» **What needs to be done**: Quote every line of the data below as it stands, omitting pictures.

Segment Start: Available data

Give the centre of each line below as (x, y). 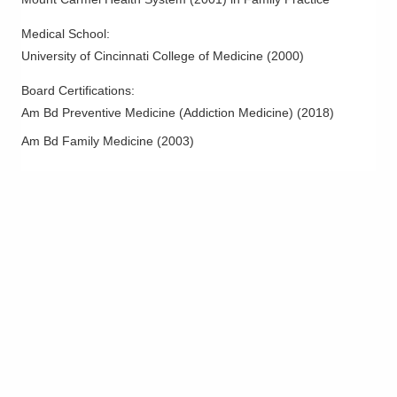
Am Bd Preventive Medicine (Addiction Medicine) (157, 113)
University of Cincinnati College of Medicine (142, 56)
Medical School (64, 34)
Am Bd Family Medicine (87, 141)
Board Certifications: (80, 91)
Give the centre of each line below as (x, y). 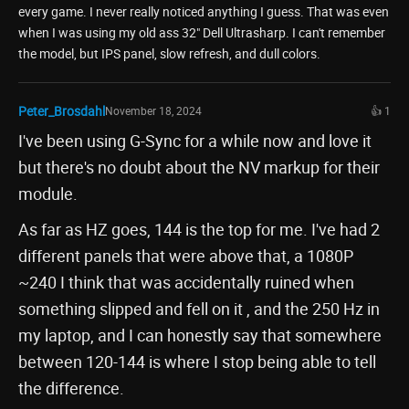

Segment End: Available data

» **Completed exercise**:
Give the centre of each line below as (x, y). 
Am Bd Preventive Medicine (Addiction Medicine) (157, 113)
University of Cincinnati College of Medicine (142, 56)
Medical School (64, 34)
Am Bd Family Medicine (87, 141)
Board Certifications: (80, 91)
Give the centre of each line below as (x, y). 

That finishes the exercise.